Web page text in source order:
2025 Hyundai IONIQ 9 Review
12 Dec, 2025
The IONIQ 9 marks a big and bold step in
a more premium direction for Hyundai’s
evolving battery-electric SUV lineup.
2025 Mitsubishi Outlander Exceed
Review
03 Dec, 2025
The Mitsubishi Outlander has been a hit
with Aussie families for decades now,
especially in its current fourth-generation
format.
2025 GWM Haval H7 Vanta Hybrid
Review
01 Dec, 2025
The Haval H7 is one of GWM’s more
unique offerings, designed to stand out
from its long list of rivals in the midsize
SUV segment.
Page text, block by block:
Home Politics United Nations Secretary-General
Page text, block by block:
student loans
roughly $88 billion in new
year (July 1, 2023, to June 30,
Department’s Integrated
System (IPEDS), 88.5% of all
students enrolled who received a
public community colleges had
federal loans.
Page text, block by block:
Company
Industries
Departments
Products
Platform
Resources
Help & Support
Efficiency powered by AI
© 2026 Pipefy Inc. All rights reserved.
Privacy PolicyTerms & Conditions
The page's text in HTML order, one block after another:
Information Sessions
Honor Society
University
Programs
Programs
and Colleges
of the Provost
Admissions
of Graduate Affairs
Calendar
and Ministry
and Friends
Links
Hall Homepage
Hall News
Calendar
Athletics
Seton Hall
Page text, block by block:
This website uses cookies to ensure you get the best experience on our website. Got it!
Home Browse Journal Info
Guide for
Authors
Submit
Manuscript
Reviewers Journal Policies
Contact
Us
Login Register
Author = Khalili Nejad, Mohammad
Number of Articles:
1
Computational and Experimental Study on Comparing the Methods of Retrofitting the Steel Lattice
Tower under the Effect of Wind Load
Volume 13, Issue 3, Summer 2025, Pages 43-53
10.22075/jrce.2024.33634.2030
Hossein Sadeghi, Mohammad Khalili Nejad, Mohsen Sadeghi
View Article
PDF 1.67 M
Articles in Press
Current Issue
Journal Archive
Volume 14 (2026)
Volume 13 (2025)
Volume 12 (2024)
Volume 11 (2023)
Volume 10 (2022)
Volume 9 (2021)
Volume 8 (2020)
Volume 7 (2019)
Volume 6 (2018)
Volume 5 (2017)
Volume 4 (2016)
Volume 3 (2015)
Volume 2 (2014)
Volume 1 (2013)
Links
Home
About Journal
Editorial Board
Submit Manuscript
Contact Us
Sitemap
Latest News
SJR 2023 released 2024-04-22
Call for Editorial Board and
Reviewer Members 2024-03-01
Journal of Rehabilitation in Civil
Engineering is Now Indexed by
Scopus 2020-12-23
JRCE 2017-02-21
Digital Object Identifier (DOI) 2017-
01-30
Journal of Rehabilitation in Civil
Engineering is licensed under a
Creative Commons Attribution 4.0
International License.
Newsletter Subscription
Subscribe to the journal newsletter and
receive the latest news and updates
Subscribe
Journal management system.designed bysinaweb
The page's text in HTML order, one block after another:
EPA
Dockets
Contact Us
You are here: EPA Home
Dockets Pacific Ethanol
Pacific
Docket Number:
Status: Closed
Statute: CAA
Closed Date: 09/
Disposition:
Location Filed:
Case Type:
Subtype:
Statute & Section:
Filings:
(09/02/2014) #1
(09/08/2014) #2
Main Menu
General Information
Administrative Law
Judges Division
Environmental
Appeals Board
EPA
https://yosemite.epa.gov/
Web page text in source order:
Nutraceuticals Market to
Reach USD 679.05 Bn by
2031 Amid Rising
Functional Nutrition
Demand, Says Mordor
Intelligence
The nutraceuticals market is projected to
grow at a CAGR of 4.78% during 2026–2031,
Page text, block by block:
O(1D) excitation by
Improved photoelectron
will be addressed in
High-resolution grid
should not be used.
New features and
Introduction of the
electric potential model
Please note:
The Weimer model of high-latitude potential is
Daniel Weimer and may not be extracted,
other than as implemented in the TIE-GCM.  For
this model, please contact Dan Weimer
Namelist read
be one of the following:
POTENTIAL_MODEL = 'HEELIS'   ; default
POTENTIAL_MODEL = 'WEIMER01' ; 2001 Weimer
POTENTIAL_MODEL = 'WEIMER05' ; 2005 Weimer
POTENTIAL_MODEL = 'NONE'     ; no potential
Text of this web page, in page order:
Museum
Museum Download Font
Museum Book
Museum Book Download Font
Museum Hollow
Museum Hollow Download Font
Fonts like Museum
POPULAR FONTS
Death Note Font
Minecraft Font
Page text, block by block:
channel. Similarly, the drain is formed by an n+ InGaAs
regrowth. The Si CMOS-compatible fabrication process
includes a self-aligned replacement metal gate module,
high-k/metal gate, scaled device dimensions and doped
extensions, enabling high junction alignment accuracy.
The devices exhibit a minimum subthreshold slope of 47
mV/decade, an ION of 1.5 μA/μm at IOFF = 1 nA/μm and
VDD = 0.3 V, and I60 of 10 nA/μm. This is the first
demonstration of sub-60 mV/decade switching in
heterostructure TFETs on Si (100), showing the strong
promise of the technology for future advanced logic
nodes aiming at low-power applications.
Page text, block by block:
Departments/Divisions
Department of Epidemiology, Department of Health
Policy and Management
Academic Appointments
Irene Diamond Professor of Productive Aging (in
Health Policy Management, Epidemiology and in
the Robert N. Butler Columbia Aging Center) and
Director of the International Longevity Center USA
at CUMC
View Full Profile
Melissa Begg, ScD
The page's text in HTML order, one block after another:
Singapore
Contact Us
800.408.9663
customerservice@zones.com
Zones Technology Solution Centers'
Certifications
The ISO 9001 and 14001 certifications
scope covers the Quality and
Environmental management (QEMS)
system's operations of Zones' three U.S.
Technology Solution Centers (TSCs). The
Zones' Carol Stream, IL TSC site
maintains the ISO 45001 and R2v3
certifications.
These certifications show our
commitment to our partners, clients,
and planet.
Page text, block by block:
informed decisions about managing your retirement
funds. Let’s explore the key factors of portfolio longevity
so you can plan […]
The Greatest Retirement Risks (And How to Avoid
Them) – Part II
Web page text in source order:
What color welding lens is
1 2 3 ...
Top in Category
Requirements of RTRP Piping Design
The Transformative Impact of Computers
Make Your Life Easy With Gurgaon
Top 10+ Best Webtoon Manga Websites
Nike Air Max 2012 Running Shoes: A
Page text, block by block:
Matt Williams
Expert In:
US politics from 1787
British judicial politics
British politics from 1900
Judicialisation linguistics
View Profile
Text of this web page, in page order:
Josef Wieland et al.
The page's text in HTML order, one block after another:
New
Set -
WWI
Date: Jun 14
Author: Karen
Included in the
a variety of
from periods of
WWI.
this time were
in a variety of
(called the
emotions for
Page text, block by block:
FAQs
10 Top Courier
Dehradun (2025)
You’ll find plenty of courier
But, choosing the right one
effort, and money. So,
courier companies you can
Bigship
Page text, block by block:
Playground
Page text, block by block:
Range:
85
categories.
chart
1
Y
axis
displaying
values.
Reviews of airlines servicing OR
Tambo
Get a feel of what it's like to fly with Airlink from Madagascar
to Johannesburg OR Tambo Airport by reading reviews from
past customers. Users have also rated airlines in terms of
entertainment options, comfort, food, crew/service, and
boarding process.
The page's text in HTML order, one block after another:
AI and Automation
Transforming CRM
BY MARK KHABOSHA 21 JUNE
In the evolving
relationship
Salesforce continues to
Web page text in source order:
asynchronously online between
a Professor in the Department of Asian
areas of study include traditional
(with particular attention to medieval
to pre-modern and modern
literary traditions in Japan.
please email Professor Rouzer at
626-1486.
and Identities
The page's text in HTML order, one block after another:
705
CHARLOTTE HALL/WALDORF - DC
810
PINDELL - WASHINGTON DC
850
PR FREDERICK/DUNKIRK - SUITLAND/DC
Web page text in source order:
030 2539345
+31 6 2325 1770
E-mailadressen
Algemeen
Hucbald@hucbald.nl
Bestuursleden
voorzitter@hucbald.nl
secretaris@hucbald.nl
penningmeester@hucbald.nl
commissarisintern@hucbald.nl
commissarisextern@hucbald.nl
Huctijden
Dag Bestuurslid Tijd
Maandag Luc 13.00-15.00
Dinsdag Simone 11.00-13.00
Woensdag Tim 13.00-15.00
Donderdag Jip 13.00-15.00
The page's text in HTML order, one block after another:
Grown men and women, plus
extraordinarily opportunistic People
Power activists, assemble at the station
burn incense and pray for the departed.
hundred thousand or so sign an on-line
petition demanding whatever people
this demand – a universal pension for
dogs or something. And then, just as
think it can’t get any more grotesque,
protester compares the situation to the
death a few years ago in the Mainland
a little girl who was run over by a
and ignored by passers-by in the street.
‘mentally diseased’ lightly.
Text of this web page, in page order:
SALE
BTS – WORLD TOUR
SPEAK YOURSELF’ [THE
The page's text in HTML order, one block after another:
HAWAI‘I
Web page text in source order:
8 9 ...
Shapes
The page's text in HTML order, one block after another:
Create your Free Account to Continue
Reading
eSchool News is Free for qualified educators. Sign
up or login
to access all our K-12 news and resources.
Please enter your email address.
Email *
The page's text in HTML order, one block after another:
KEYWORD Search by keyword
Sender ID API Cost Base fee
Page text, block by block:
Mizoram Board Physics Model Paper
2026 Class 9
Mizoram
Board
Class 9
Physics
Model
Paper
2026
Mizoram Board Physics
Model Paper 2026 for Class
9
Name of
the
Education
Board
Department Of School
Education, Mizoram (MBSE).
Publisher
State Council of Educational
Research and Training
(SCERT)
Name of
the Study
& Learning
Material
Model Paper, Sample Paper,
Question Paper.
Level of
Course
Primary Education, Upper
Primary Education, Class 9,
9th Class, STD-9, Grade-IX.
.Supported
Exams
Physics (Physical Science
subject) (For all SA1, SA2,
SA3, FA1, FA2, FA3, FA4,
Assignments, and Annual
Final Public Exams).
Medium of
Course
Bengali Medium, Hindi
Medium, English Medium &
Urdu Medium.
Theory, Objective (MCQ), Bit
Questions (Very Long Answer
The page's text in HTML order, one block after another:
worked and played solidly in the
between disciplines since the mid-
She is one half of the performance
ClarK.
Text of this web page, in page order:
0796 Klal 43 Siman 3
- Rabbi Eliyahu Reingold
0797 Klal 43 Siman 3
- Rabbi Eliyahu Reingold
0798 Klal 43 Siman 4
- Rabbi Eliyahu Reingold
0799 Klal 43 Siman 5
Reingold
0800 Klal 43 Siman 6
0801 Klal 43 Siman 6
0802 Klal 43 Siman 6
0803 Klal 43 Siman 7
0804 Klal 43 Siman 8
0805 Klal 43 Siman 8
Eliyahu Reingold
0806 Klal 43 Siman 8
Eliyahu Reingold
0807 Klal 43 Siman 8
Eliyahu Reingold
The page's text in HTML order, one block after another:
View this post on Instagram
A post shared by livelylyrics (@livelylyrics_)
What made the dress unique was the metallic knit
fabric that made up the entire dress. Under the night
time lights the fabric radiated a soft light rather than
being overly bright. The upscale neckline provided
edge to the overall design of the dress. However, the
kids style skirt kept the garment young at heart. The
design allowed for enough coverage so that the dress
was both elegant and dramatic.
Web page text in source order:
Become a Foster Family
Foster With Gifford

********************

» AIM OF THE TASK
The answer is the run of lines above from the line containing "Newsletter Subscription" through the line containing "Functional Nutrition", copied exactly and alone.

» REPLY TO THE TASK
Newsletter Subscription
Subscribe to the journal newsletter and
receive the latest news and updates
Subscribe
Journal management system.designed bysinaweb
The page's text in HTML order, one block after another:
EPA
Dockets
Contact Us
You are here: EPA Home
Dockets Pacific Ethanol
Pacific
Docket Number:
Status: Closed
Statute: CAA
Closed Date: 09/
Disposition:
Location Filed:
Case Type:
Subtype:
Statute & Section:
Filings:
(09/02/2014) #1
(09/08/2014) #2
Main Menu
General Information
Administrative Law
Judges Division
Environmental
Appeals Board
EPA
https://yosemite.epa.gov/
Web page text in source order:
Nutraceuticals Market to
Reach USD 679.05 Bn by
2031 Amid Rising
Functional Nutrition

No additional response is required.